Conventional wisdom in palliative care circles (palliative care is an interdisciplinary approach to advanced illness that encompasses but is not synonymous with hospice) is that with expert pain management, 90% of pain in serious illness can be well-controlled. This involves use of round the clock medication with supplementary doses for “breakthrough pain,” pain that develops before the next scheduled dose of medication. The medication is usually administered orally or via a patch on the skin; occasionally, a continuous intravenous infusion (“pump”) is needed and even more occasionally, a sophisticated method of providing pain relief will be provided by an anesthesiologist (for example, an epidural injection or a nerve block).

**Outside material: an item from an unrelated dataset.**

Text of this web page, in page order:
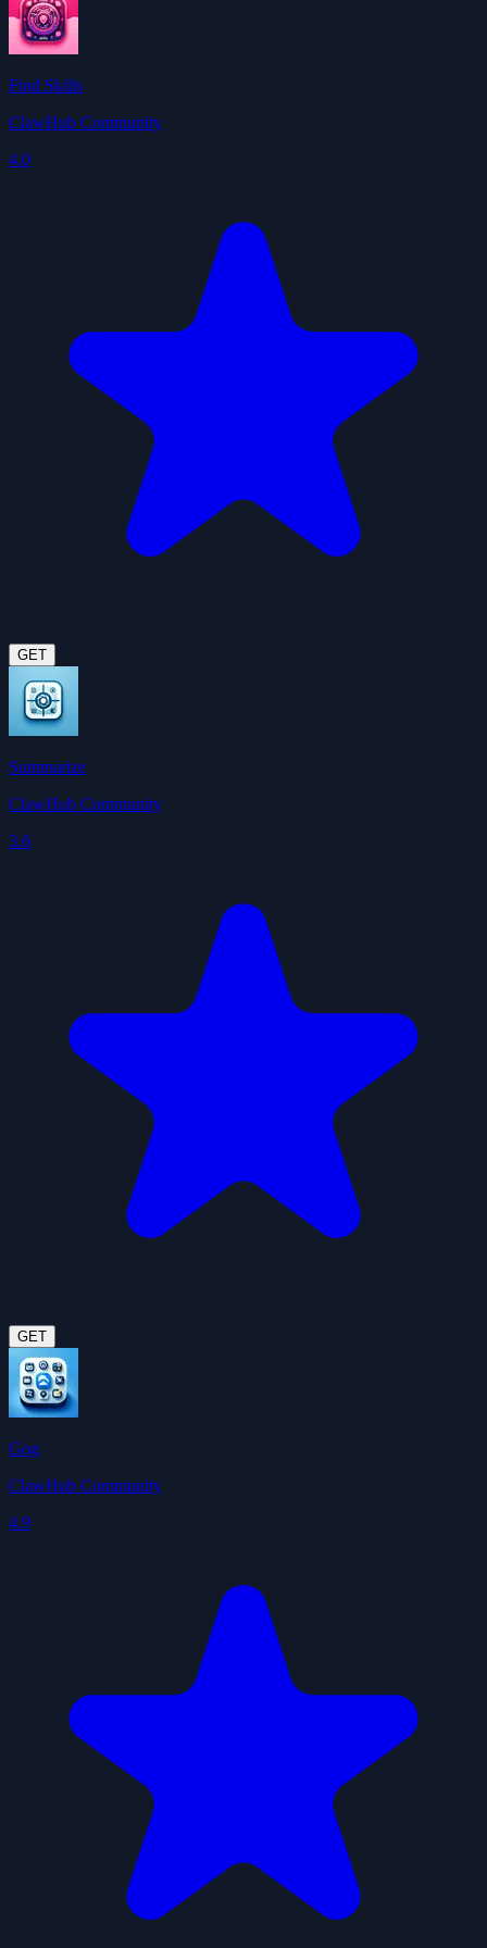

So perhaps quality of life can be improved in the hospice setting, but is it at the cost of shortening life?  What’s fascinating is that effective pain and other symptom management at the end of life may actually prolong life. This was demonstrated most dramatically in a widely cited study of patients with very advanced lung cancer. In this study, patients who got early palliative care alongside of traditional oncologic care had a median survival of 11.6 months compared to 8.9 months among controls who had usual care but did not receive palliative care. To put this in perspective, a differential survival of 1.7 months is substantial in the world of cancer. If a new chemotherapy drug resulted in an extra 1.7 months of life compared to conventional treatment, the new drug would get expedited approval by the FDA and be enthusiastically promoted by oncologists.

Maybe palliative care can prolong life, but palliative care does a great deal more than treat pain. Maybe the life prolongation that was found in the lung cancer patients is because their depression was treated or because they declined experimental chemotherapy that actually shortened life. What do we know about opioids themselves? Do they shorten life? This question is difficult to answer definitively because it’s not ethical to do a randomized study—taking two groups of people and assigning one group good pain management and another group inadequate pain management. We do know that among home care patients who received high or escalating doses of opioids, survival was the same as among similar home care patients who got low dose opioids. 

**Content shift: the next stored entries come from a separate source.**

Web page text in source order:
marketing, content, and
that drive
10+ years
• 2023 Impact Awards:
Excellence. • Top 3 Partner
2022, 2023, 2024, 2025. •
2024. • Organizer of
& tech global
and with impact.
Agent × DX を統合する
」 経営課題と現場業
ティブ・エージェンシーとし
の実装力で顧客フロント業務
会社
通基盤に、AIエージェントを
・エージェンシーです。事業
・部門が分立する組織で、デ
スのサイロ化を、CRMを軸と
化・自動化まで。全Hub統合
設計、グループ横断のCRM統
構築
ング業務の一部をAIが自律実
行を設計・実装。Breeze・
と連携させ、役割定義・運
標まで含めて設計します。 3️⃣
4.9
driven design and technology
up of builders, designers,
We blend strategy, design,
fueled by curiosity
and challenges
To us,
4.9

Perhaps opioids don’t shorten life on average, but you might think they precipitate death when used in actively dying patients. Once again, there are no good studies to address this question and there will never be any because we cannot ethically randomize dying patients to either receive doses of medicine that are adequate to relieve pain or to be left in pain. But after reviewing the available observational literature, physicians concluded that opioids prescribed in the palliative care setting for dying patients do not result in death. In fact, they argue that the “doctrine of double effect,” which is widely cited as justifying opioid-induced death by arguing the intent was pain-relief and not death, need rarely if ever be invoked.

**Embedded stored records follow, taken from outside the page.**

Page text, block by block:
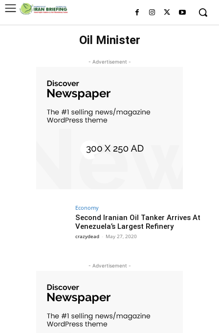
Oil Minister
- Advertisement -
Economy
Second Iranian Oil Tanker Arrives At
Venezuela’s Largest Refinery
crazydead - May 27, 2020
- Advertisement -
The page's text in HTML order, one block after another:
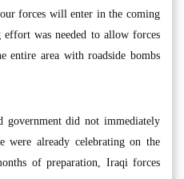
forces will enter in the coming
was needed to allow forces
entire area with roadside bombs
government did not immediately
were already celebrating on the
of preparation, Iraqi forces

Despite the data indicating that pain management near the end of life is tremendously beneficial and, in competent hands, is associated with minimal risk, pain in this setting continues to be under-treated. Contrary to the public perception that hospice nurses deliberately give high dose opioids to put patients out their misery, nurses tend to under-treat patients because they worry that opioids will cause harm. A recent position statement by the American Society for Pain Management Nursing and the Hospice and Palliative Nurses Association exhorts its members to “advocate for humane and dignified care, promoting ethical, effective pain and symptom management without exception.” This is not an endorsement of either physician assisted suicide (legal in 7 states and the District of Columbia under highly specific circumstances) or euthanasia (illegal throughout the US). Rather, it is a ringing endorsement of the view that high-quality pain management improves quality of life until the very end—and can decrease the demand for interventions of last resort like physician assisted suicide.